The history of Holy Trinity dates back to 1893, when Bishop Northrop dedicated the first Catholic Church in Orangeburg. Holy Trinity was elevated to full parish status in 1917 when Father James Quinn came to Orangeburg as the first resident pastor. The rectory was built in 1922 and in the 1930’s the Redemptorist Fathers took charge of Holy Trinity and replaced the small wooden church on Amelia Street with a brick structure.
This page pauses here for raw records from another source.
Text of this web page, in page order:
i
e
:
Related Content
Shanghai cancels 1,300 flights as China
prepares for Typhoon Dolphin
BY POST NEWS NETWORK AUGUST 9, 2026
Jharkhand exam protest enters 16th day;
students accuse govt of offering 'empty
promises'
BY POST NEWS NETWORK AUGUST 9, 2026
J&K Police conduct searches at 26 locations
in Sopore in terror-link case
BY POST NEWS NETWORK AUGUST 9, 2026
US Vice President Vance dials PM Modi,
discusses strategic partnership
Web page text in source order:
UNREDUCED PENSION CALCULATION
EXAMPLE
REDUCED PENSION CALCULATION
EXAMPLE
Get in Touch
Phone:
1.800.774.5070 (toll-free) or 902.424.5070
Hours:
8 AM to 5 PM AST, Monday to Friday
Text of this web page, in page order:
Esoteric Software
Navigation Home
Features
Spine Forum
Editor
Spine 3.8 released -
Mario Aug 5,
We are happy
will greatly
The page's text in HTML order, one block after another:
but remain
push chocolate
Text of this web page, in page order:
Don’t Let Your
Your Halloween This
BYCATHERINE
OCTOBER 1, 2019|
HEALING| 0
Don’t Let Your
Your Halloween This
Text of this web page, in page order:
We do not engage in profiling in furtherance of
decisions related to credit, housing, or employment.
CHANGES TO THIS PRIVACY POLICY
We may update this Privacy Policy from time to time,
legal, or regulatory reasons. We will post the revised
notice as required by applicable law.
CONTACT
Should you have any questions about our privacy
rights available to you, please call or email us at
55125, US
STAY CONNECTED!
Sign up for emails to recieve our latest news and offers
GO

A mission for African Americans began in 1939, and in 1940 a combination church, school, and convent was erected on Treadwell Street. Four days before it was to be dedicated it was burned down. Nevertheless, it was rebuilt and dedicated as Christ the King by Bishop Emmet Walsh on October 18, 1942. One year later the Oblate Sisters of Providence came to develop and staff the first and only Catholic Church in the county.
In 1966, a catechetical center and social were erected on Riverbank Drive. Bishop Ernest Unterkoefler merged Christ the King and Holy Trinity. Christ the King church was closed and the school relocated in the new catechetical center and renamed Holy Trinity School. Mass for the entire parish was held in the cafeteria of the catechetical center.
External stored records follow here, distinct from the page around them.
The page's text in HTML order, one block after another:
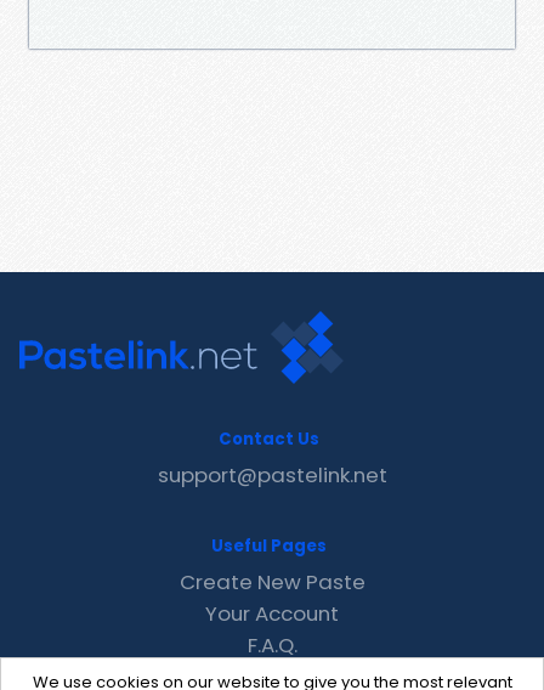
We use cookies on our website to give you the most relevant
Contact Us
support@pastelink.net
Useful Pages
Create New Paste
Your Account
F.A.Q.
Recent
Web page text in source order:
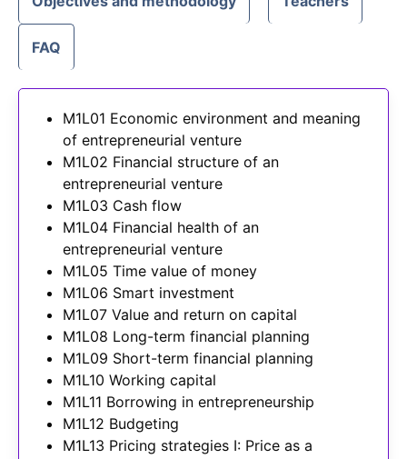
FAQ
M1L01 Economic environment and meaning
of entrepreneurial venture
M1L02 Financial structure of an
entrepreneurial venture
M1L03 Cash flow
M1L04 Financial health of an
entrepreneurial venture
M1L05 Time value of money
M1L06 Smart investment
M1L07 Value and return on capital
M1L08 Long-term financial planning
M1L09 Short-term financial planning
M1L10 Working capital
M1L11 Borrowing in entrepreneurship
M1L12 Budgeting
M1L13 Pricing strategies I: Price as a
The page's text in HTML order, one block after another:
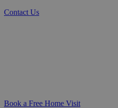
Contact Us
Book a Free Home Visit
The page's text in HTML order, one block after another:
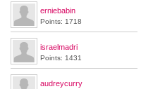
erniebabin
Points: 1718
israelmadri
Points: 1431
audreycurry

In 1984, a capital campaign began to raise funds for a new church. Bishop David Thompson dedicated the new church on December 10, 1992. That same year the Orangeburg Mission returned to the Diocese of Charleston after over 50 years of Redemptorist care.
In 2012, St. Andrew parish in Barnwell, St. Theresa parish in Springfield, and St. Mary Mission in Allendale were merged with Holy Trinity parish in Orangeburg with Holy Trinity as the administrative hub for the group. Holy Trinity currently serves over 375 households.